Exports of automotive products fell 6.6% to C$4.77 billion, the fourth consecutive decline, led by a 10.9% decline in passenger car exports.

Other consumer goods exports fell 15.9% to C$1.36 billion, following a 27.3% gain in August, on fewer exports of medicinal and pharmaceutical products.

Exports of industrial goods and materials fell 2.3% to C$7.82 billion on lower volumes, with gains in nickel and alloy exports offset by declines in precious metals and copper ores.

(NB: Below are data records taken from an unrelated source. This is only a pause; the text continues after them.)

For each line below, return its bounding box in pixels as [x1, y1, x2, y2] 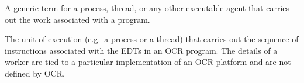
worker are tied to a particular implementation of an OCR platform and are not [5, 56, 291, 68]
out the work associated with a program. [5, 13, 150, 25]
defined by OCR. [5, 67, 65, 79]
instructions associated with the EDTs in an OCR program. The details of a [5, 44, 278, 56]
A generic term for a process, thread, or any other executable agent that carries [5, 2, 290, 13]
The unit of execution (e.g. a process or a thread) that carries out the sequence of [5, 33, 299, 45]
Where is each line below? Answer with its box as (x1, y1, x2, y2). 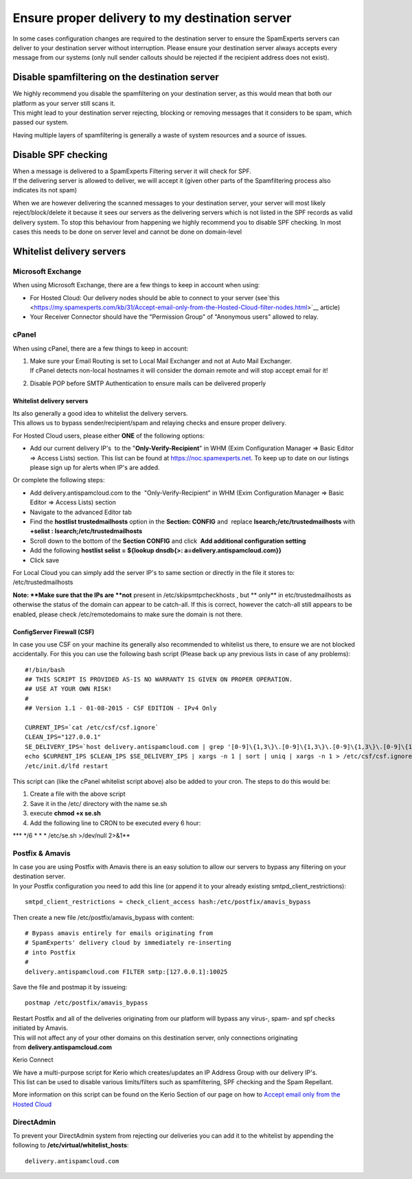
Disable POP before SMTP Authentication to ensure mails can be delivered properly (30, 379, 266, 388)
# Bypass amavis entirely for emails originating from (25, 930, 214, 937)
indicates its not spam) (12, 186, 78, 194)
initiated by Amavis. (12, 1024, 69, 1032)
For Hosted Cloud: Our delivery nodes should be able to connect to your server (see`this (30, 293, 280, 302)
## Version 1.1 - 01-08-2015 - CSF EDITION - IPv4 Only (25, 704, 217, 712)
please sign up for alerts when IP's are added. (30, 464, 161, 472)
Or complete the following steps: (12, 476, 105, 484)
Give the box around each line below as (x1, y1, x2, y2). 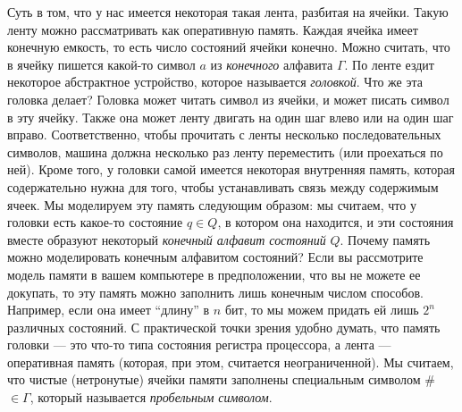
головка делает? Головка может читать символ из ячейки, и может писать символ (7, 89, 449, 108)
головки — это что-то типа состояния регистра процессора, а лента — (7, 335, 391, 354)
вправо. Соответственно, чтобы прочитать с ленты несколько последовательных (7, 125, 441, 144)
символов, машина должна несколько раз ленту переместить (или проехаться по (7, 142, 443, 161)
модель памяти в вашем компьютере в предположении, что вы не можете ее (7, 265, 421, 283)
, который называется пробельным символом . (29, 388, 273, 407)
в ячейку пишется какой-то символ (7, 55, 196, 73)
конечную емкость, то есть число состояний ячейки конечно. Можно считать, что (7, 38, 450, 56)
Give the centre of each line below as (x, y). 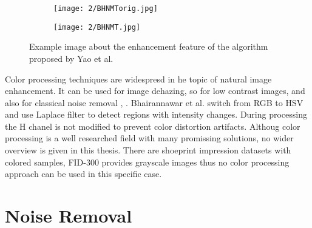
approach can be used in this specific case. (83, 174)
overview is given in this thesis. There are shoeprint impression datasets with (148, 150)
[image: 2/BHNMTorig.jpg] (106, 8)
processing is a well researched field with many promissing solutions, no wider (149, 138)
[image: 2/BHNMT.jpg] (97, 27)
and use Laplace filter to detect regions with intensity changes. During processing (156, 114)
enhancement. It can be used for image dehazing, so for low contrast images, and (155, 91)
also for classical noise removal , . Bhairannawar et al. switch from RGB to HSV (154, 102)
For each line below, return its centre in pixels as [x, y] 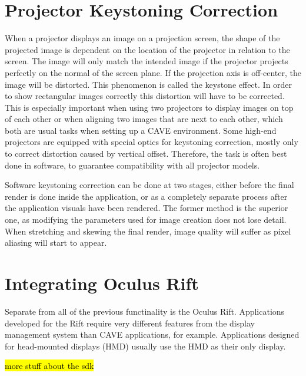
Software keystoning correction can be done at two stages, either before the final [149, 185]
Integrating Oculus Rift [102, 283]
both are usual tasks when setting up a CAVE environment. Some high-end [141, 130]
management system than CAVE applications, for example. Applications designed [152, 334]
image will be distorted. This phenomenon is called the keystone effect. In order [149, 84]
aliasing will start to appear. [56, 243]
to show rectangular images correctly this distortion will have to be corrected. [145, 96]
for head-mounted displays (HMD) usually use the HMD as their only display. [145, 346]
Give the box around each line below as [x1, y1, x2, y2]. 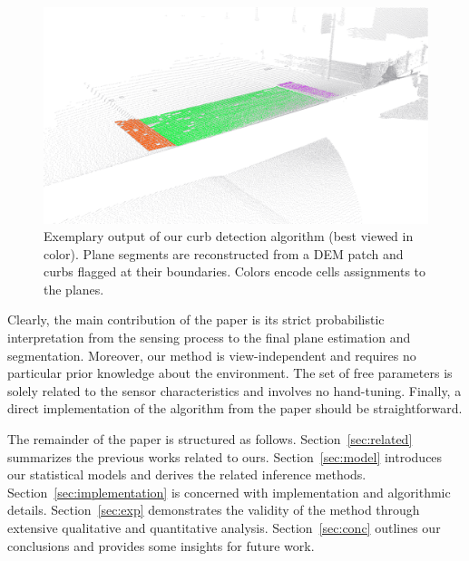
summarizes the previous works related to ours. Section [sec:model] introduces [7, 447, 443, 466]
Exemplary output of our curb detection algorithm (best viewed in [44, 227, 414, 246]
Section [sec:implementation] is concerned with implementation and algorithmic [7, 482, 451, 501]
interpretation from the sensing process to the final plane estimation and [7, 328, 411, 347]
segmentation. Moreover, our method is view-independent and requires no [7, 345, 416, 364]
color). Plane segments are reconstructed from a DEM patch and [44, 244, 404, 263]
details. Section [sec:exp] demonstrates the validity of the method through [7, 500, 420, 519]
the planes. [44, 279, 104, 298]
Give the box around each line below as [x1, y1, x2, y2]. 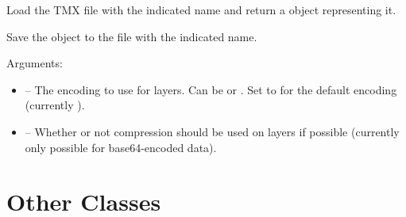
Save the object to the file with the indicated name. [6, 28, 257, 44]
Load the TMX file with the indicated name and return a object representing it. [6, 2, 396, 17]
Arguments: [6, 55, 63, 71]
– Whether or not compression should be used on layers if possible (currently [25, 123, 400, 139]
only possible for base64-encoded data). [25, 139, 217, 155]
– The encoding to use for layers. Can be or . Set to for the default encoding [25, 81, 397, 97]
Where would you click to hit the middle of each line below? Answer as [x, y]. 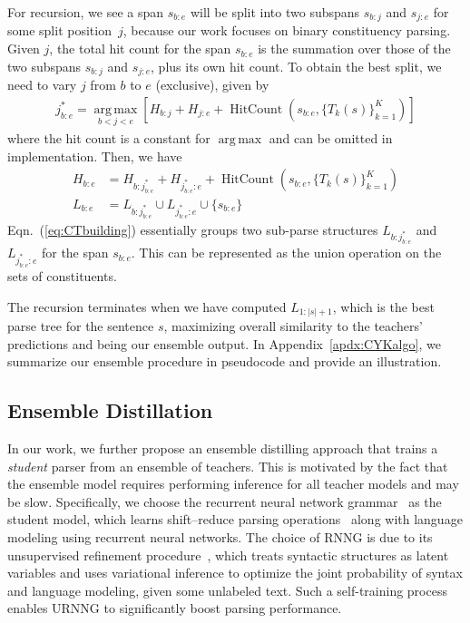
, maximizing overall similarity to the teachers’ [293, 326]
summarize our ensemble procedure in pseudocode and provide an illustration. [225, 361]
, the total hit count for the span [140, 49]
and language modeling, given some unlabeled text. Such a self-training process [227, 590]
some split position [59, 30]
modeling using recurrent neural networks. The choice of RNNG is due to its [220, 537]
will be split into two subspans [275, 12]
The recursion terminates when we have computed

Meanwhile, imports of industrial goods and materials rose 5.6% to C$7.56 billion, led by metals and metal ores, including record-high imports of precious metals, up 38.6% to C$1.0 billion.

Machinery and equipment imports rose 3.2% to C$10.21 billion led by aircraft, engines and parts, while automotive parts imports fell 4.8% to C$5.50 billion.

Canada’s trade surplus with the U.S., the country’s largest trading partner, narrowed to C$1.6 billion from C$2.9 billion in August, on lower exports of passenger cars.

Exports to countries other than the U.S. rose 3.6% as imports rose 0.5%, reducing the nation’s trade deficit outside the U.S. to C$4.1 billion from C$4.3 billion.